# RECORDS FOR THE TASK

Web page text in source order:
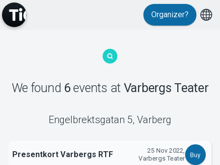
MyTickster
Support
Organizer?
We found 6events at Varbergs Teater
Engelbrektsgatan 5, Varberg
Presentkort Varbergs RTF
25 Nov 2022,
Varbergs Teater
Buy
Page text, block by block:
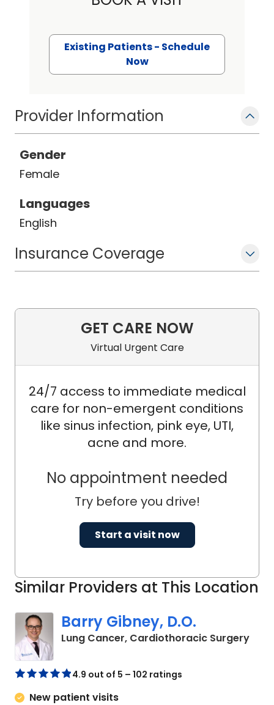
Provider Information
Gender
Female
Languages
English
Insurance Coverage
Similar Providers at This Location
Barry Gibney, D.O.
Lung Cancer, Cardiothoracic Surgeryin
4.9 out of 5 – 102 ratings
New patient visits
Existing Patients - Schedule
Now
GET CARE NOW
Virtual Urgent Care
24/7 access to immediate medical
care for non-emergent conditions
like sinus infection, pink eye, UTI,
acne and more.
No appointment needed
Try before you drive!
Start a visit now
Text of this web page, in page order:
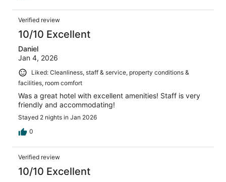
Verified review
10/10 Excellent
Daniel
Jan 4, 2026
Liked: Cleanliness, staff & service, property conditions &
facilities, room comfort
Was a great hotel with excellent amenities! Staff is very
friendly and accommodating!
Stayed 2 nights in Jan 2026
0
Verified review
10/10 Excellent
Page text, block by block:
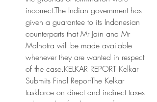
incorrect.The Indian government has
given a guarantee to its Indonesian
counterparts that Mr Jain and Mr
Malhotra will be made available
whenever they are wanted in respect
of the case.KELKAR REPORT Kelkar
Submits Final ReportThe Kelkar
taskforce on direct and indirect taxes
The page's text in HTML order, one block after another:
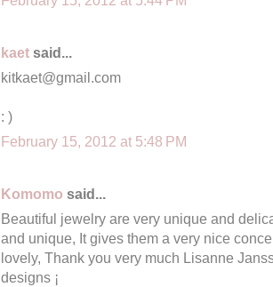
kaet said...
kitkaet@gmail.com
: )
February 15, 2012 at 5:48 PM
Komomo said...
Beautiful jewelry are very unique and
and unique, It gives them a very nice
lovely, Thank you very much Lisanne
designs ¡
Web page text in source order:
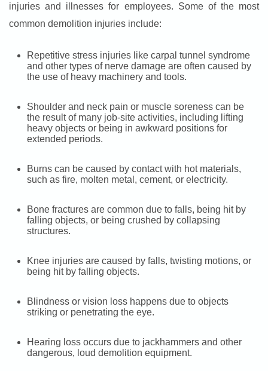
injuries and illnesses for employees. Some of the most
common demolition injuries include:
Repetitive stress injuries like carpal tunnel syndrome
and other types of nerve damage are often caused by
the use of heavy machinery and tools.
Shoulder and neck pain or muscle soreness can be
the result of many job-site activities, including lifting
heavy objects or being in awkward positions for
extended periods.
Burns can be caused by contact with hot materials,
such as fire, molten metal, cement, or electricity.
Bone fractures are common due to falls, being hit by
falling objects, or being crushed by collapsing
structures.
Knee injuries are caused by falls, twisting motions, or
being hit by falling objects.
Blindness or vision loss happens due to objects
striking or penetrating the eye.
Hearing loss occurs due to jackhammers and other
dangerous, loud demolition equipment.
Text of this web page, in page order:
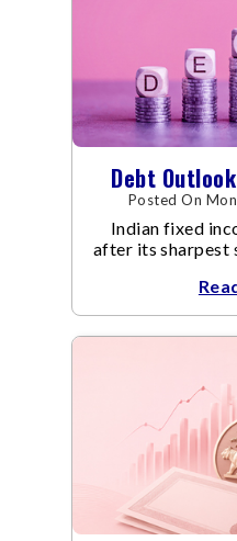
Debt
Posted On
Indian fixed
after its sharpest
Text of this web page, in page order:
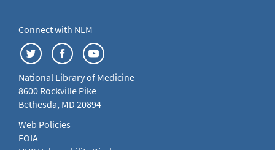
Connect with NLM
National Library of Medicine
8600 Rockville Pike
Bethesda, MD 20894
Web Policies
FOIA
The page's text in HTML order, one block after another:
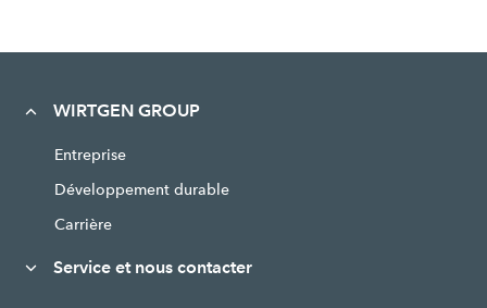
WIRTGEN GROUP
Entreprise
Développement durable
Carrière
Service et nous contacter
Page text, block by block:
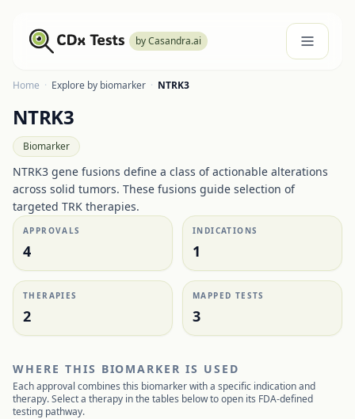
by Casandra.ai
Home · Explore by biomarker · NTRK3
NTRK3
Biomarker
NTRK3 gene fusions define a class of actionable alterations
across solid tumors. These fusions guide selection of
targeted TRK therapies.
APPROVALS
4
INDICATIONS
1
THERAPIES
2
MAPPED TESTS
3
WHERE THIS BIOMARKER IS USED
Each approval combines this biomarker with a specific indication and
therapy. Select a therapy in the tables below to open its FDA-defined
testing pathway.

# YOUR GOAL
Search the records above for "objects" and copy every line that has it.

# WRITTEN SOLUTION
heavy objects or being in awkward positions for
falling objects, or being crushed by collapsing
being hit by falling objects.
Blindness or vision loss happens due to objects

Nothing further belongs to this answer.